• Record excerpts:
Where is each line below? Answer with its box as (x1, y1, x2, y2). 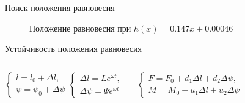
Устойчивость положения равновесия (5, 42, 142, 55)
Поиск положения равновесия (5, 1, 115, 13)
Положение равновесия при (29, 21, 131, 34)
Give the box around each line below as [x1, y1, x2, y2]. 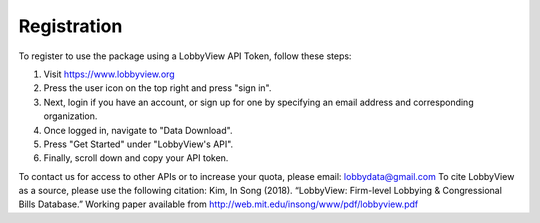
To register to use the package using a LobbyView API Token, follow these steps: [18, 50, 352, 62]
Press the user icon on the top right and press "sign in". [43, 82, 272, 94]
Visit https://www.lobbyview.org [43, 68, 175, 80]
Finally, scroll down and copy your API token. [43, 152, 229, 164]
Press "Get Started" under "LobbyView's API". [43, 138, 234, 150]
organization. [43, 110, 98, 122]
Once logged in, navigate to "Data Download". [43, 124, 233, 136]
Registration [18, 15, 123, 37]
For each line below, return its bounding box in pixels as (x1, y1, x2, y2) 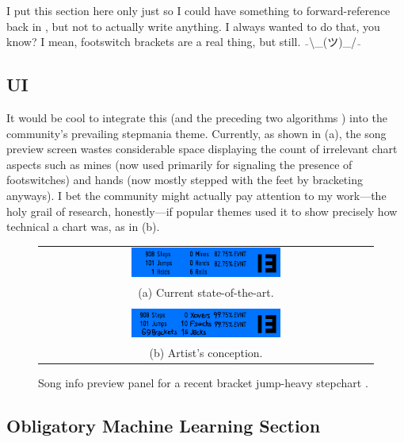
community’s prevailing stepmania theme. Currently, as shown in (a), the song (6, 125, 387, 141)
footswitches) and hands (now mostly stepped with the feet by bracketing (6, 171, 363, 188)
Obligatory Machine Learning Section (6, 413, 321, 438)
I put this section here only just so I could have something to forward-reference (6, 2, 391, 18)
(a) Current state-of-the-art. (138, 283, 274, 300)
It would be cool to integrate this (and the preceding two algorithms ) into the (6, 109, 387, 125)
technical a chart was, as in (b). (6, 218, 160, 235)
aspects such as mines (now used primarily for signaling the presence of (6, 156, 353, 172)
* * *
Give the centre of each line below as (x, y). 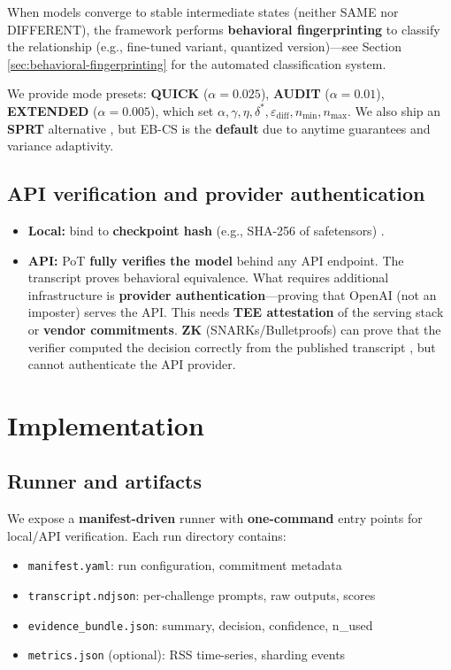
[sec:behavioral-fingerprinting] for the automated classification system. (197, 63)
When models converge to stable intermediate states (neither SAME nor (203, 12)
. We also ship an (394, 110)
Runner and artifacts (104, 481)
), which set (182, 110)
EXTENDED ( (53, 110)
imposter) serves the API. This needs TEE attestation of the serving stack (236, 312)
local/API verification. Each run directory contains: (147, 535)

• Description of the task: Where a picture appears in the records above, omit it, and transcribe exactly the stretch of lines from the one with "For each line" through the one with "footswitches) and hands".

• Finished task:
For each line below, return its bounding box in pixels as (x1, y1, x2, y2) 
community’s prevailing stepmania theme. Currently, as shown in (a), the song (6, 125, 387, 141)
footswitches) and hands (now mostly stepped with the feet by bracketing (6, 171, 363, 188)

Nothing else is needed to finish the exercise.